[Opening Excerpted data section]

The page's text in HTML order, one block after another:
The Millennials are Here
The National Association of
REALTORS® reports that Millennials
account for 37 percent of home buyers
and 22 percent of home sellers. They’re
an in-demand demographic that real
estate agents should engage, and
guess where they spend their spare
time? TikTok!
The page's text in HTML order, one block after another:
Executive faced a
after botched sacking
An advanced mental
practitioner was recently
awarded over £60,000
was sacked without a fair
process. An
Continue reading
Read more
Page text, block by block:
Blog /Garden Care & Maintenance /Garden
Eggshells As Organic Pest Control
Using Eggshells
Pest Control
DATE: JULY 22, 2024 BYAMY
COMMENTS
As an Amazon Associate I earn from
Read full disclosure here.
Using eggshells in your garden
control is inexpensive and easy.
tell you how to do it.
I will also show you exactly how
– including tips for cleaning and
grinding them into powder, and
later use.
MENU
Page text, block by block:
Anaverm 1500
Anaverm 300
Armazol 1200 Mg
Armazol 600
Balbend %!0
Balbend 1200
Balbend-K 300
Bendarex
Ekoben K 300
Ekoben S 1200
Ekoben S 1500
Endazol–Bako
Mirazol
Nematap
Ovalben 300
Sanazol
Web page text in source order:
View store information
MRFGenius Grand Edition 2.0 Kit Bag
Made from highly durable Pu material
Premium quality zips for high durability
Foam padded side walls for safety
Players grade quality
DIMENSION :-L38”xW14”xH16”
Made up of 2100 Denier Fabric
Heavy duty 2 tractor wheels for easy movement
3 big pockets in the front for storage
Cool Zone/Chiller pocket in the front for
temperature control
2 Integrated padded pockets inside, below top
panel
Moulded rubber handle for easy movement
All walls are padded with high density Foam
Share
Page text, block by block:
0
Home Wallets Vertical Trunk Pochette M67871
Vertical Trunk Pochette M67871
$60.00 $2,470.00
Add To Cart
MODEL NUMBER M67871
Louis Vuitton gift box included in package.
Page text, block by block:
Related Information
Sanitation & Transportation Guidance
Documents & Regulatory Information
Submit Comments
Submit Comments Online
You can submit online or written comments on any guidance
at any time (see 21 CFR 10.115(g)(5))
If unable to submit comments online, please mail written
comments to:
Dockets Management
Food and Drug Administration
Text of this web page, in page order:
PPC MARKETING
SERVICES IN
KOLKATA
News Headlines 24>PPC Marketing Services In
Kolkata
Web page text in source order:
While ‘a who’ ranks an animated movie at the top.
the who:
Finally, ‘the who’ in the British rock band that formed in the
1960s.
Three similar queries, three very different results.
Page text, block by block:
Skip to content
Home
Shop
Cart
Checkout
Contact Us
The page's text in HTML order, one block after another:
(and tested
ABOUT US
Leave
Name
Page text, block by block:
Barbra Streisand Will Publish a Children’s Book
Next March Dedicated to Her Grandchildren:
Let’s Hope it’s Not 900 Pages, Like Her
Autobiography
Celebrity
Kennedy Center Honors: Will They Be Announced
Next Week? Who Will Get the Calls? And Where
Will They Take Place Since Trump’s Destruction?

[Closing Excerpted data section]

Instructions for the task: Please provide an exact transcription of each line from the one holding "Text of this" through the final line of the data above.

Solution for this problem:
Text of this web page, in page order:
PPC MARKETING
SERVICES IN
KOLKATA
News Headlines 24>PPC Marketing Services In
Kolkata
Web page text in source order:
While ‘a who’ ranks an animated movie at the top.
the who:
Finally, ‘the who’ in the British rock band that formed in the
1960s.
Three similar queries, three very different results.
Page text, block by block:
Skip to content
Home
Shop
Cart
Checkout
Contact Us
The page's text in HTML order, one block after another:
(and tested
ABOUT US
Leave
Name
Page text, block by block:
Barbra Streisand Will Publish a Children’s Book
Next March Dedicated to Her Grandchildren:
Let’s Hope it’s Not 900 Pages, Like Her
Autobiography
Celebrity
Kennedy Center Honors: Will They Be Announced
Next Week? Who Will Get the Calls? And Where
Will They Take Place Since Trump’s Destruction?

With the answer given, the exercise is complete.